Information given:
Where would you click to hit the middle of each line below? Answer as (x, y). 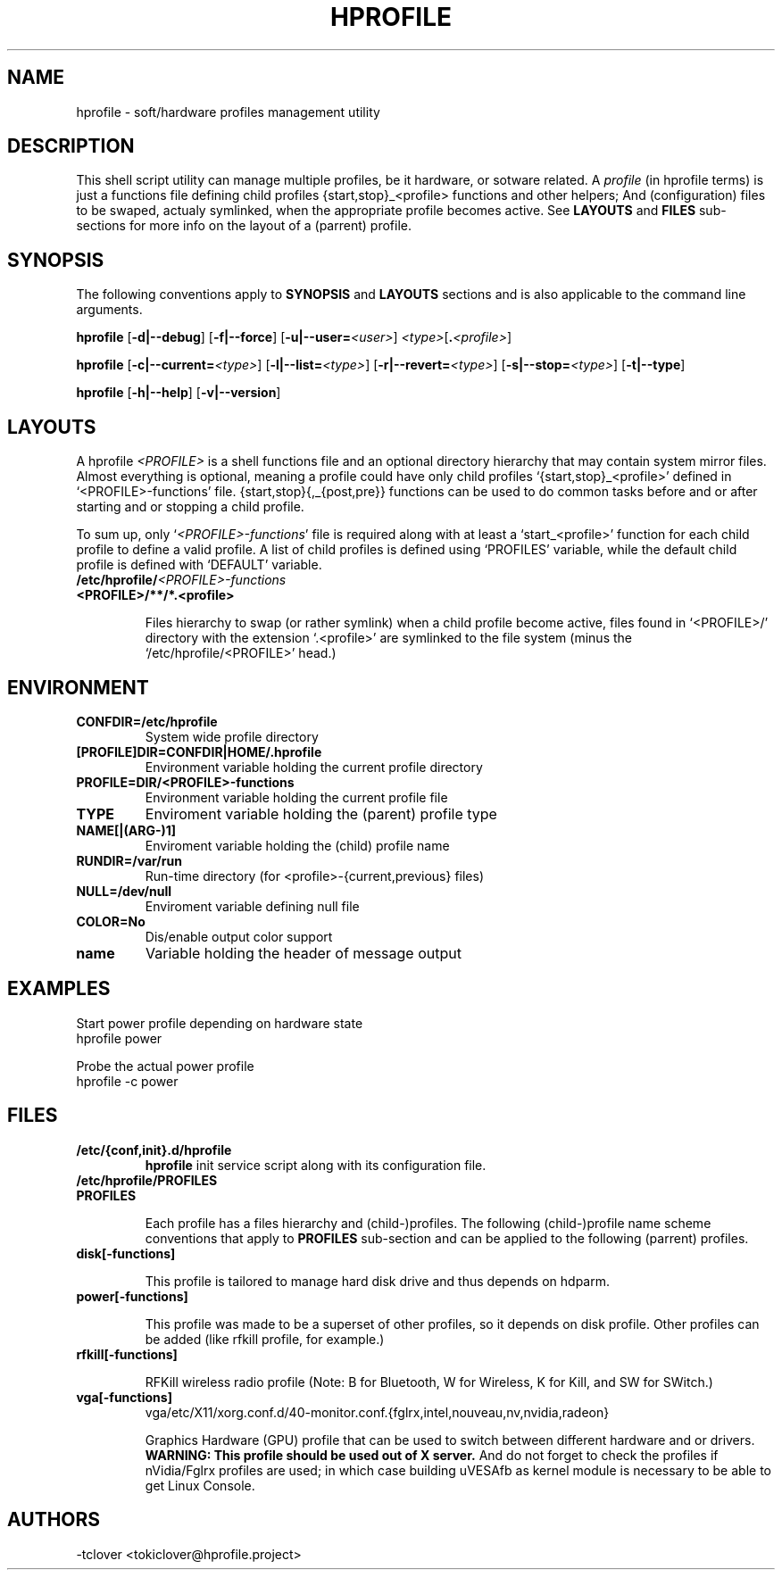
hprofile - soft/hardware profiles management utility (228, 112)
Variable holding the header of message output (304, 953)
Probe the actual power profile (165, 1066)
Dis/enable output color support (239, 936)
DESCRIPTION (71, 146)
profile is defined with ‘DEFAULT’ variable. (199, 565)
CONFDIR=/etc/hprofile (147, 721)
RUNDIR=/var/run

Your goal:
Please repeat every record exactly as it stands, leaving out any pictures.

Answer box:
Where would you click to hit the middle of each line below? Answer as (x, y). 
hprofile - soft/hardware profiles management utility (228, 112)
Variable holding the header of message output (304, 953)
Probe the actual power profile (165, 1066)
Dis/enable output color support (239, 936)
DESCRIPTION (71, 146)
profile is defined with ‘DEFAULT’ variable. (199, 565)
CONFDIR=/etc/hprofile (147, 721)
RUNDIR=/var/run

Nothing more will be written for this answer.